Crystal is a program that analyzes the performance of VLSI circuits. Its input consists of a circuit description extracted from the mask layout by Spinifex. Users also supply a few lines of text to guide the analysis. Crystal then determines how long each clock phase must be and outputs information about the portions of the circuit that cause the worst delays. It works for both nMOS and CMOS circuits.

Crystal was originally written in C at Berkeley, but I've transliterated it to Cedar. The main documentation for the program exists on-line at Berkeley (in Unix format) and is available at PARC only in hardcopy form. There are two manuals. The first is entitled Using Crystal for Timing Analysis. It is a tutorial-style introduction to the program, designed to be easy to follow but not necessarily complete. The second manual is a Unix-style man page (man is the Unix program that prints out terse documentation for programs and subroutine packages). The man page is the final authority for reference information and is supposed to be complete, but it isn't necessarily easy to read unless you already know how things work. For the most part, the Xerox version of Crystal works exactly the same way as the Unix version. This memo describes those aspects of the Xerox version that are different.

Crystal reads files in ".sim" format or in Thyme format. At Berkeley, we use a program called Mextra to extract circuits, and it creates ".sim" format files. At PARC, most likely you'll use Spinifex to extract your circuits. I've added additional code to Crystal so that it can read the Thyme files output by Spinifex. You can ignore the stuff at the beginning of Section 5 of the tutorial about all the possible options to Mextra. Just use Spinifex to extract your chip. Once you have a Thyme file, use the Crystal command thyme instead of the build command. If you give Crystal the command thyme foo.thy, Crystal will read in the file foo.thy in Thyme format.

When reading in Thyme files, Crystal compares the name of each circuit definition with the names of transistors in its model tables. Any definition whose name matches, e.g. PETran or NDTran, is considered to be a transistor. Its contents are not examined or interpreted by Crystal, but the gate, source, and drain terminals are used to build the transistor structure for Crystal's use. If you use non-standard transistor names, you'll need to modify the information in Crystal's model tables to match.
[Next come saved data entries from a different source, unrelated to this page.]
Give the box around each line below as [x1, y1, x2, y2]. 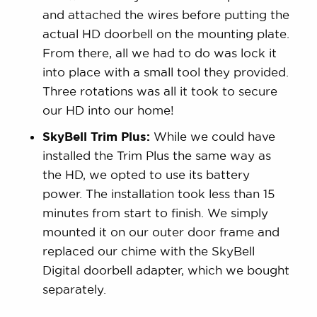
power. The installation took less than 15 [42, 186, 275, 200]
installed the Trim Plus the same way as [42, 148, 272, 162]
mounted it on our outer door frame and [42, 224, 280, 238]
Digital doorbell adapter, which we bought [42, 263, 290, 277]
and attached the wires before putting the [42, 7, 290, 21]
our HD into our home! [42, 103, 175, 117]
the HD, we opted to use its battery [42, 167, 250, 181]
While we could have [150, 129, 276, 143]
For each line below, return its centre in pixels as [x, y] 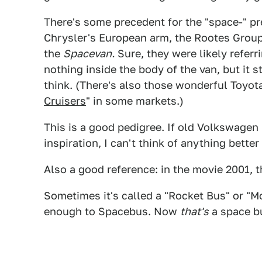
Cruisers [65, 101]
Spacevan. [89, 54]
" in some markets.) [135, 101]
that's [194, 211]
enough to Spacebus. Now [112, 211]
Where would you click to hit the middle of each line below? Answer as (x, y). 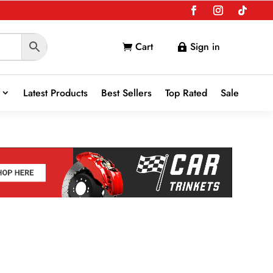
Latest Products (55, 93)
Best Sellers (126, 93)
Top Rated (186, 93)
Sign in (205, 46)
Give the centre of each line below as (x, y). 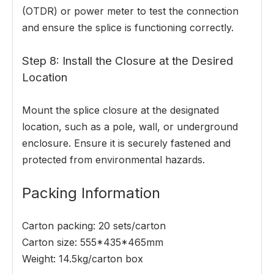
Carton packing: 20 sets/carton (94, 226)
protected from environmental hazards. (113, 160)
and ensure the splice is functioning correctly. (128, 28)
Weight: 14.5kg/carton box (83, 259)
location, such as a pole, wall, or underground (130, 127)
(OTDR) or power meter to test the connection (130, 11)
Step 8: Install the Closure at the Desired (128, 61)
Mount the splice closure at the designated (120, 110)
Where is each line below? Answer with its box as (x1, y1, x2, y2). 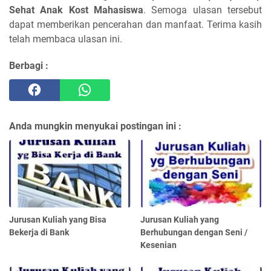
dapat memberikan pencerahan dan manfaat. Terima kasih (9, 18, 262, 30)
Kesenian (140, 240, 177, 250)
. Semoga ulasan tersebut (143, 4, 262, 16)
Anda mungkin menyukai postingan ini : (9, 120, 181, 132)
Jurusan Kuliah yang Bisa (9, 215, 106, 225)
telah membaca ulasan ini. (9, 33, 122, 45)
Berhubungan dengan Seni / (140, 227, 248, 238)
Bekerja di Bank (9, 227, 69, 238)
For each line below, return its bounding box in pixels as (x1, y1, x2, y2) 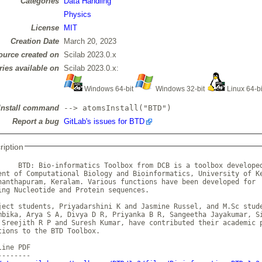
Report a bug (12, 117, 59, 126)
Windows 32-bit (153, 85, 206, 94)
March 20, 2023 (63, 37, 116, 46)
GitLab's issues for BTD (63, 117, 144, 126)
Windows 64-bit (82, 85, 135, 94)
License (30, 23, 59, 33)
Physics (63, 10, 91, 19)
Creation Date (10, 37, 59, 46)
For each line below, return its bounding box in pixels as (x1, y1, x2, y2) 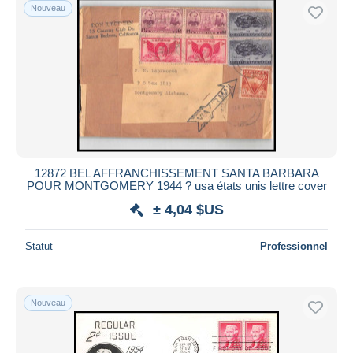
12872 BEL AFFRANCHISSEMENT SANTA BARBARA (34, 165, 319, 180)
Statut (25, 240, 53, 252)
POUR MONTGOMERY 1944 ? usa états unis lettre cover (26, 178, 327, 192)
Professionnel (260, 240, 328, 252)
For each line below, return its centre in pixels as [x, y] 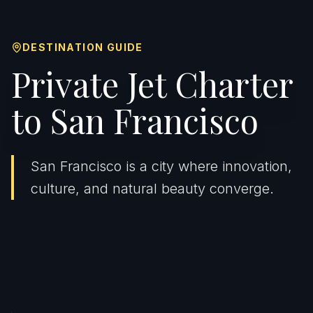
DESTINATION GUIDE [83, 47]
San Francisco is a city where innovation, [161, 166]
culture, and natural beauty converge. [152, 188]
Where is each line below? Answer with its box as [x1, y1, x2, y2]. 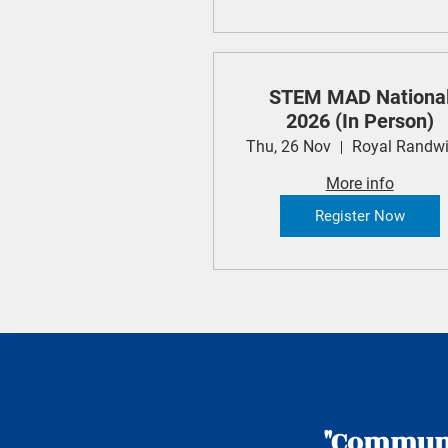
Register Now [314, 206, 405, 225]
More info [325, 174, 394, 194]
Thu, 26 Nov [246, 137, 331, 157]
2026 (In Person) [285, 109, 434, 134]
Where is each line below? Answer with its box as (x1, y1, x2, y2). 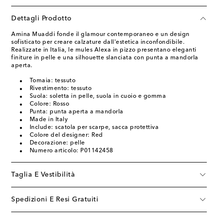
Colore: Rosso (29, 101, 69, 107)
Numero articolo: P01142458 (29, 147, 113, 154)
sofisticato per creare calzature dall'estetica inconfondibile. (11, 39, 184, 45)
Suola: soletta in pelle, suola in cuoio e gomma (29, 93, 166, 99)
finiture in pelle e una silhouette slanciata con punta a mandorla (11, 54, 199, 61)
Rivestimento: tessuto (29, 85, 91, 91)
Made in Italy (29, 116, 68, 123)
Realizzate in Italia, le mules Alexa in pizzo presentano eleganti (11, 47, 197, 53)
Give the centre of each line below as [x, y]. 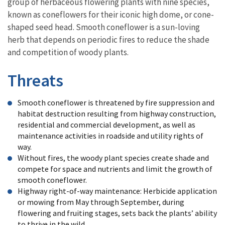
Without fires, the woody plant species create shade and [113, 157]
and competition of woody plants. [69, 52]
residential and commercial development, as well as [106, 124]
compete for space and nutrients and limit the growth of [115, 168]
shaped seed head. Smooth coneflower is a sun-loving [104, 27]
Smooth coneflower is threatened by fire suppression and [116, 102]
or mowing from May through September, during [101, 202]
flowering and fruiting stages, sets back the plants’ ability [117, 213]
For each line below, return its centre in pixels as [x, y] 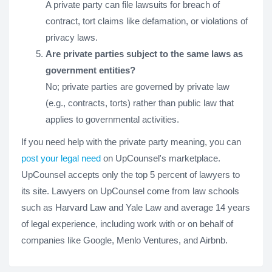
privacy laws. [72, 37]
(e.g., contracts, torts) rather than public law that [140, 103]
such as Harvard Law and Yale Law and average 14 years [136, 207]
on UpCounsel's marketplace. [161, 158]
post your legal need [61, 158]
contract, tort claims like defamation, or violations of [147, 21]
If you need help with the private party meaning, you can [131, 142]
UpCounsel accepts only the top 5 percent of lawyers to [131, 175]
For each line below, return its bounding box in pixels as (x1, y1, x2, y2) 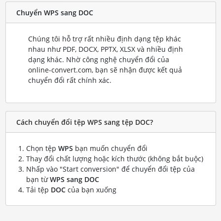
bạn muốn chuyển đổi (73, 144, 147, 153)
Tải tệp (26, 185, 51, 195)
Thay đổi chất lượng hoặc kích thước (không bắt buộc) (26, 154, 203, 164)
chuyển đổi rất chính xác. (28, 75, 111, 85)
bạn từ (26, 175, 50, 184)
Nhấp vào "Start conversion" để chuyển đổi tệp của (26, 164, 195, 174)
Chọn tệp (26, 144, 58, 153)
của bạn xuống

The most difficult thing about getting information for Crystal has to do with transistor attributes (Sections 11, 12, and 14.5 of the tutorial). I've extended the format of Thyme files to allow for attributes. In the call to a transistor, after the connections and parameters, there is an optional list of attributes. The attributes are separated from the parameters by a semi-colon, and each attribute is of the form attName ← attValue. Both attName and attValue are symbols without any spaces or special characters. AttName is the name of the attribute, which must be Gate, Source, or Drain to select the terminal that the transistor applies to. AttValue is the value of the transistor, which should be the same as described in the tutorial. The first letters of attValue should be either Cr or Crystal to indicated that the attribute is intended for usage by Crystal (maybe this is unnecessary since Crystal is the only program that uses attributes, but maybe this will change someday)). The Crystal manuals say that the first letters should be Cr: or Crystal:, but Thyme does not permit colons in names so I've made the colons optional.

As an example of all of this, the following Thyme statement calls an nMOS transistor and gives it attributes on both its source and drain: "foo1: NETran[in, Gnd, X, Gnd | l ← 2, w ← 4; Source ← CrIn, Drain ← CrXYZ];"

To get one or more attributes in Spinifex output, attach a Chipndale property named $Crystal to the transistor instance. Spinifex will output the value of the $Crystal property in the transistor call after the semi-colon. Thus for the example of the previous paragraph you should create a property $Crystal with value "Source ← CrIn, Drain ← CrXYZ". The only problem with this approach is that it is hard to tell by looking at a transistor which is its source and which is its drain. For now you'll have to live with this problem; it would be nice if Chipndale and/or Spinifex were eventually extended to provide some indication of which is the source and which is the drain.

To run Crystal, first use the DF Tool to bringover /ivy/ousterhout/crystal/crystal.df. You only need to bringover the files with "public" access. Then type "run crystal" to the command tool. This will open a viewer with Crystal running in it. From here on, type commands as described in the manuals, except use the thyme command instead of build to read in files. If you want to make multiple Crystal runs on different chips or on newer versions of the same chip, you'll have to destroy the Crystal viewer and run Crystal again (type "run -a crystal" to the command tool, or it won't let you run the same program a second time).